● Exercise goal
Each line from the one with "Suite has four" through the last line of the records must be output exactly, both ends included.

▬▬▬

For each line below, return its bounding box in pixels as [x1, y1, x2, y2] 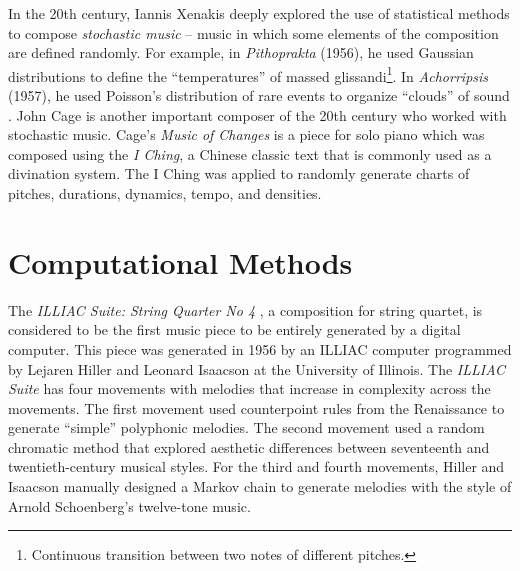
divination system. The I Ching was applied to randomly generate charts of [8, 163, 470, 184]
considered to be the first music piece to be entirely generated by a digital [8, 319, 461, 340]
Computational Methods [8, 241, 353, 282]
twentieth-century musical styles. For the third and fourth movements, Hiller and [8, 456, 505, 477]
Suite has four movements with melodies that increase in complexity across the [8, 378, 491, 399]
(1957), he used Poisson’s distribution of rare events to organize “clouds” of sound [8, 85, 510, 106]
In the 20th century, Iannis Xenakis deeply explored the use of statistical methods [8, 3, 510, 23]
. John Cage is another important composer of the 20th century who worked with [8, 104, 507, 125]

▬▬▬

● Written solution
Suite has four movements with melodies that increase in complexity across the [8, 378, 491, 399]
(1957), he used Poisson’s distribution of rare events to organize “clouds” of sound [8, 85, 510, 106]
In the 20th century, Iannis Xenakis deeply explored the use of statistical methods [8, 3, 510, 23]
. John Cage is another important composer of the 20th century who worked with [8, 104, 507, 125]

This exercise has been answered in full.